• RAW DATA
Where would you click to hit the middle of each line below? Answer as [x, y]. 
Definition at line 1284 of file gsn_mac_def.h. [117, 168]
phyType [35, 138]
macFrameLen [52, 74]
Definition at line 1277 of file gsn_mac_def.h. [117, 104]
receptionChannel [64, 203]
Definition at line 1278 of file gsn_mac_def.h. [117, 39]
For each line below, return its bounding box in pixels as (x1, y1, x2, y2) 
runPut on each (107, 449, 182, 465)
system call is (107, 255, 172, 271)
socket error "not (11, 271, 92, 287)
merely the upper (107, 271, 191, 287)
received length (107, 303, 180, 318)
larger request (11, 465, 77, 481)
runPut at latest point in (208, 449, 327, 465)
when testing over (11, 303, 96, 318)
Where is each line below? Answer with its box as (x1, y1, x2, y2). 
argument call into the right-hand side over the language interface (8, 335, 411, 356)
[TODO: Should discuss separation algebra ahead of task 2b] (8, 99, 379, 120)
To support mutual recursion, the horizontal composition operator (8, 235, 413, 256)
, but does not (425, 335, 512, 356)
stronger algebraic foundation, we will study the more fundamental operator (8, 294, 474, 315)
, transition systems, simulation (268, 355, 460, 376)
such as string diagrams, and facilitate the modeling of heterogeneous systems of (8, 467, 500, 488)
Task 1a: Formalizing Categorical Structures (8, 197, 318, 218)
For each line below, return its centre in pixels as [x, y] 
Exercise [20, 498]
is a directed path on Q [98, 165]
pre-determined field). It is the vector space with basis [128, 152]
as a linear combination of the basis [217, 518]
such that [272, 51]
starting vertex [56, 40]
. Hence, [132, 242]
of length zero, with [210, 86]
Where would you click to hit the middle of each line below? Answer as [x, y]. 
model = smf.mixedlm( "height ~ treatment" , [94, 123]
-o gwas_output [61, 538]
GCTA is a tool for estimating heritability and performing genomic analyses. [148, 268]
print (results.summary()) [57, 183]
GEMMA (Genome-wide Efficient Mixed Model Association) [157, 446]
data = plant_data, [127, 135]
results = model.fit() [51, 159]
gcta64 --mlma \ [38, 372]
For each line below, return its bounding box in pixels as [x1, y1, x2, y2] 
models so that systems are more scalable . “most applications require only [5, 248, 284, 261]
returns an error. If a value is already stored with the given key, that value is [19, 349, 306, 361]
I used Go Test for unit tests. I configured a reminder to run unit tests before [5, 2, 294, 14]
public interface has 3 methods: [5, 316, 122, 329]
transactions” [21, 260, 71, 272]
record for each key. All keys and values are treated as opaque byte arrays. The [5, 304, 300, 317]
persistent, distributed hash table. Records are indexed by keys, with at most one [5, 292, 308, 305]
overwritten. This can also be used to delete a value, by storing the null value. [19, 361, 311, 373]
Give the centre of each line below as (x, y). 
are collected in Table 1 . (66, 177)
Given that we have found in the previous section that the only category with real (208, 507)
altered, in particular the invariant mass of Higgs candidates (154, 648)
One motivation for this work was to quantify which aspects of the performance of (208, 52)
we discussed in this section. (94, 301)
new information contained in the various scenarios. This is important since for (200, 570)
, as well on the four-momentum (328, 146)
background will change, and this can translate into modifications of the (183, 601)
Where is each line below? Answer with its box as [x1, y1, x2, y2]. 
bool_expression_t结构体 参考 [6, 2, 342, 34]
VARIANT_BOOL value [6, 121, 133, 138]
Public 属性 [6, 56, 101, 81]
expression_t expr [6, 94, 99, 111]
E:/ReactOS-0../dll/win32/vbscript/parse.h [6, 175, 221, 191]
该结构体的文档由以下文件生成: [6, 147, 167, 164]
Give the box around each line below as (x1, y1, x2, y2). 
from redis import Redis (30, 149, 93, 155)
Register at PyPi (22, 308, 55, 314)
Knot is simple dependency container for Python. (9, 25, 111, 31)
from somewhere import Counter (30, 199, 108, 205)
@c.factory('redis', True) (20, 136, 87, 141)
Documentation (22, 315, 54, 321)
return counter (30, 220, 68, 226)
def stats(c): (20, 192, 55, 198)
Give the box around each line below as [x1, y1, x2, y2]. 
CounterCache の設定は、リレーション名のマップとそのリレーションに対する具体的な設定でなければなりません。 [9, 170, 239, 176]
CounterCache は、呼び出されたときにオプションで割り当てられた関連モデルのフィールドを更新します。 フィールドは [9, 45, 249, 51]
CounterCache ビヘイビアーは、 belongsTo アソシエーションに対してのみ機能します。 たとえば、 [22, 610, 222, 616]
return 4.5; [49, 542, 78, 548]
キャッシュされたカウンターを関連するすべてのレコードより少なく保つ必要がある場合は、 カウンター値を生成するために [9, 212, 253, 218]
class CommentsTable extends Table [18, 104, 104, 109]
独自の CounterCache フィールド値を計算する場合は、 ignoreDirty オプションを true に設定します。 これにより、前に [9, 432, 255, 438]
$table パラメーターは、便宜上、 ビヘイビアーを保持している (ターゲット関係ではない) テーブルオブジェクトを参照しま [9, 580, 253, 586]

• ABOUT THIS TASK
Beginning with the line that contains "box as [x1, y1, x2, y2].", set down every line through the end of the data without change.

• ANSWER BOX
Where is each line below? Answer with its box as [x1, y1, x2, y2]. 
bool_expression_t结构体 参考 [6, 2, 342, 34]
VARIANT_BOOL value [6, 121, 133, 138]
Public 属性 [6, 56, 101, 81]
expression_t expr [6, 94, 99, 111]
E:/ReactOS-0../dll/win32/vbscript/parse.h [6, 175, 221, 191]
该结构体的文档由以下文件生成: [6, 147, 167, 164]
Give the box around each line below as (x1, y1, x2, y2). 
from redis import Redis (30, 149, 93, 155)
Register at PyPi (22, 308, 55, 314)
Knot is simple dependency container for Python. (9, 25, 111, 31)
from somewhere import Counter (30, 199, 108, 205)
@c.factory('redis', True) (20, 136, 87, 141)
Documentation (22, 315, 54, 321)
return counter (30, 220, 68, 226)
def stats(c): (20, 192, 55, 198)
Give the box around each line below as [x1, y1, x2, y2]. 
CounterCache の設定は、リレーション名のマップとそのリレーションに対する具体的な設定でなければなりません。 [9, 170, 239, 176]
CounterCache は、呼び出されたときにオプションで割り当てられた関連モデルのフィールドを更新します。 フィールドは [9, 45, 249, 51]
CounterCache ビヘイビアーは、 belongsTo アソシエーションに対してのみ機能します。 たとえば、 [22, 610, 222, 616]
return 4.5; [49, 542, 78, 548]
キャッシュされたカウンターを関連するすべてのレコードより少なく保つ必要がある場合は、 カウンター値を生成するために [9, 212, 253, 218]
class CommentsTable extends Table [18, 104, 104, 109]
独自の CounterCache フィールド値を計算する場合は、 ignoreDirty オプションを true に設定します。 これにより、前に [9, 432, 255, 438]
$table パラメーターは、便宜上、 ビヘイビアーを保持している (ターゲット関係ではない) テーブルオブジェクトを参照しま [9, 580, 253, 586]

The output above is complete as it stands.